Collection entries
──────

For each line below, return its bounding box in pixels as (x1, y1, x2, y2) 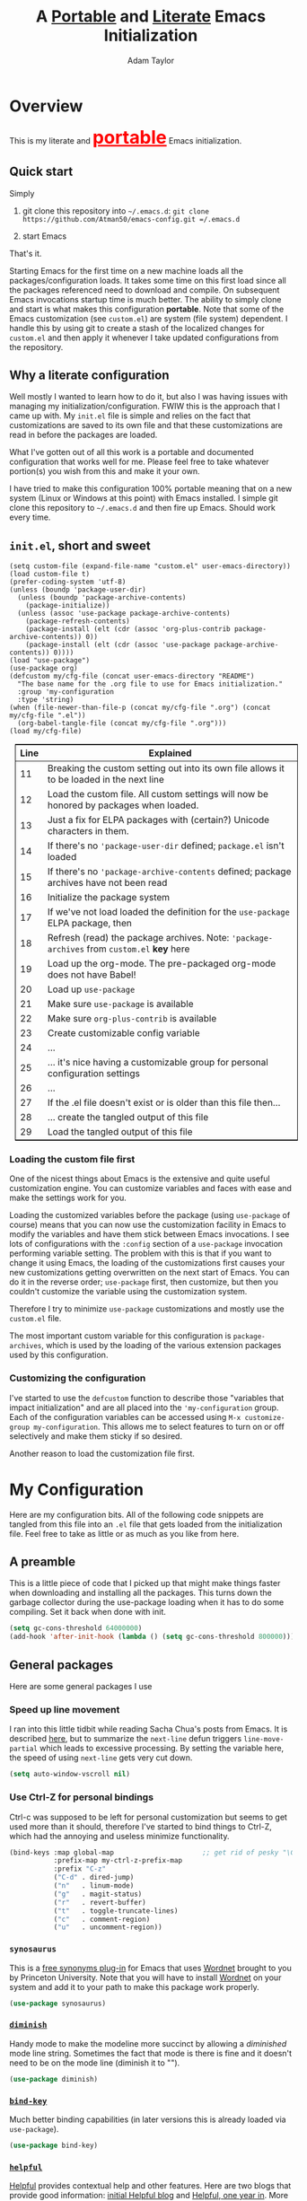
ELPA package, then (47, 917, 133, 930)
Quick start (9, 164, 74, 180)
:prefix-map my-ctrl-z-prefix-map (53, 1856, 182, 1865)
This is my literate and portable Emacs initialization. (9, 126, 242, 149)
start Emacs (22, 231, 67, 241)
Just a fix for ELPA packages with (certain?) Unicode (47, 814, 270, 827)
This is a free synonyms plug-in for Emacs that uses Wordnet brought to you (9, 1962, 292, 1973)
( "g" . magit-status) (53, 1890, 143, 1898)
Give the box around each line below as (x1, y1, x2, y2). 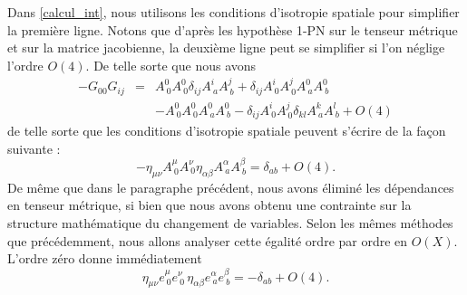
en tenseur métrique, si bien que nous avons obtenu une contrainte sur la (7, 195, 412, 214)
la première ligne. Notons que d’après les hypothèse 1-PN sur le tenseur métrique (7, 20, 458, 39)
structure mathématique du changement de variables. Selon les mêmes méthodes (7, 213, 453, 232)
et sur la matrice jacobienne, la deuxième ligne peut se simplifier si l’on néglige (7, 38, 445, 57)
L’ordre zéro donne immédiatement (7, 249, 202, 268)
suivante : (7, 138, 61, 157)
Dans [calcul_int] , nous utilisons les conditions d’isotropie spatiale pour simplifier (7, 3, 460, 21)
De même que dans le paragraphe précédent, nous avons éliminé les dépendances (7, 177, 454, 196)
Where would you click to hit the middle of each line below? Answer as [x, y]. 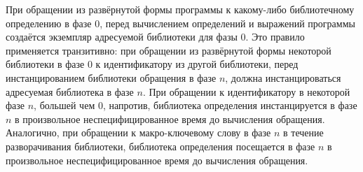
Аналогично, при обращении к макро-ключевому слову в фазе [138, 132]
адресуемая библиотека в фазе [70, 91]
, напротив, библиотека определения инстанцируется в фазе [230, 105]
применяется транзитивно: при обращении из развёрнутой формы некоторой [169, 50]
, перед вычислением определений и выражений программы [227, 23]
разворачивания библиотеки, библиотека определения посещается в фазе [160, 146]
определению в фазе [49, 23]
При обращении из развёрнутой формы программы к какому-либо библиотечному [180, 9]
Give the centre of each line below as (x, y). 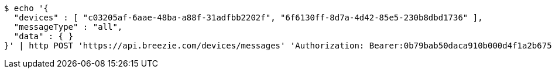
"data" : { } (44, 36)
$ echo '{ (26, 8)
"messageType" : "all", (68, 27)
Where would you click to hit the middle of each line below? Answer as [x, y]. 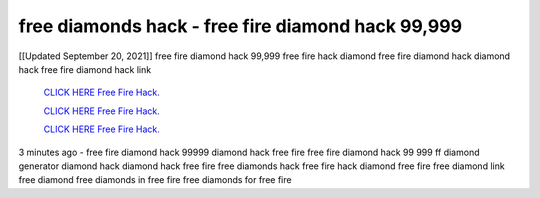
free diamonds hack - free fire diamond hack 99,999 [240, 26]
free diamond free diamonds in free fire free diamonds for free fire [155, 180]
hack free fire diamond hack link [85, 69]
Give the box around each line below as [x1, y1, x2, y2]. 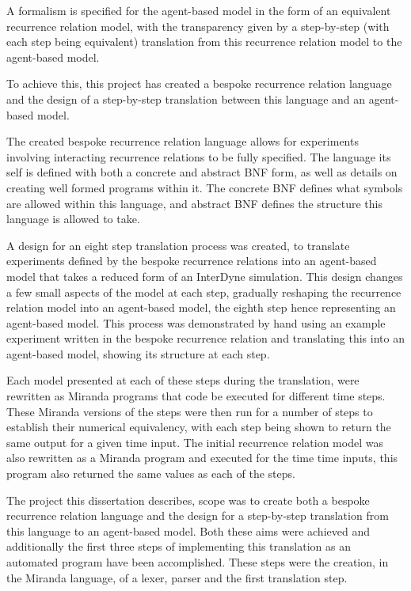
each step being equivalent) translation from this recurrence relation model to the [6, 33, 402, 50]
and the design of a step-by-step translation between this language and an [6, 90, 366, 107]
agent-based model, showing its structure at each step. [6, 345, 270, 362]
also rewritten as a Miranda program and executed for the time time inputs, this [6, 449, 398, 466]
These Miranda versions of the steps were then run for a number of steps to [6, 403, 373, 419]
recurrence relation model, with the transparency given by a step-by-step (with [6, 17, 390, 34]
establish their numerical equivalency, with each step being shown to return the [6, 419, 391, 435]
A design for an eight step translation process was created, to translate [6, 237, 350, 253]

──────

Please set down the data above exactly as given, leaving every picture out.

For each line below, return its bounding box in pixels as (x1, y1, x2, y2) 
ELPA package, then (47, 917, 133, 930)
Quick start (9, 164, 74, 180)
:prefix-map my-ctrl-z-prefix-map (53, 1856, 182, 1865)
This is my literate and portable Emacs initialization. (9, 126, 242, 149)
start Emacs (22, 231, 67, 241)
Just a fix for ELPA packages with (certain?) Unicode (47, 814, 270, 827)
This is a free synonyms plug-in for Emacs that uses Wordnet brought to you (9, 1962, 292, 1973)
( "g" . magit-status) (53, 1890, 143, 1898)
Give the box around each line below as (x1, y1, x2, y2). 
en tenseur métrique, si bien que nous avons obtenu une contrainte sur la (7, 195, 412, 214)
la première ligne. Notons que d’après les hypothèse 1-PN sur le tenseur métrique (7, 20, 458, 39)
structure mathématique du changement de variables. Selon les mêmes méthodes (7, 213, 453, 232)
et sur la matrice jacobienne, la deuxième ligne peut se simplifier si l’on néglige (7, 38, 445, 57)
L’ordre zéro donne immédiatement (7, 249, 202, 268)
suivante : (7, 138, 61, 157)
Dans [calcul_int] , nous utilisons les conditions d’isotropie spatiale pour simplifier (7, 3, 460, 21)
De même que dans le paragraphe précédent, nous avons éliminé les dépendances (7, 177, 454, 196)
Where would you click to hit the middle of each line below? Answer as [x, y]. 
Аналогично, при обращении к макро-ключевому слову в фазе [138, 132]
адресуемая библиотека в фазе [70, 91]
, напротив, библиотека определения инстанцируется в фазе [230, 105]
применяется транзитивно: при обращении из развёрнутой формы некоторой [169, 50]
, перед вычислением определений и выражений программы [227, 23]
разворачивания библиотеки, библиотека определения посещается в фазе [160, 146]
определению в фазе [49, 23]
При обращении из развёрнутой формы программы к какому-либо библиотечному [180, 9]
Give the centre of each line below as (x, y). 
"data" : { } (44, 36)
$ echo '{ (26, 8)
"messageType" : "all", (68, 27)
Where would you click to hit the middle of each line below? Answer as [x, y]. 
free diamonds hack - free fire diamond hack 99,999 [240, 26]
free diamond free diamonds in free fire free diamonds for free fire [155, 180]
hack free fire diamond hack link [85, 69]
Give the box around each line below as [x1, y1, x2, y2]. 
each step being equivalent) translation from this recurrence relation model to the [6, 33, 402, 50]
and the design of a step-by-step translation between this language and an [6, 90, 366, 107]
agent-based model, showing its structure at each step. [6, 345, 270, 362]
also rewritten as a Miranda program and executed for the time time inputs, this [6, 449, 398, 466]
These Miranda versions of the steps were then run for a number of steps to [6, 403, 373, 419]
recurrence relation model, with the transparency given by a step-by-step (with [6, 17, 390, 34]
establish their numerical equivalency, with each step being shown to return the [6, 419, 391, 435]
A design for an eight step translation process was created, to translate [6, 237, 350, 253]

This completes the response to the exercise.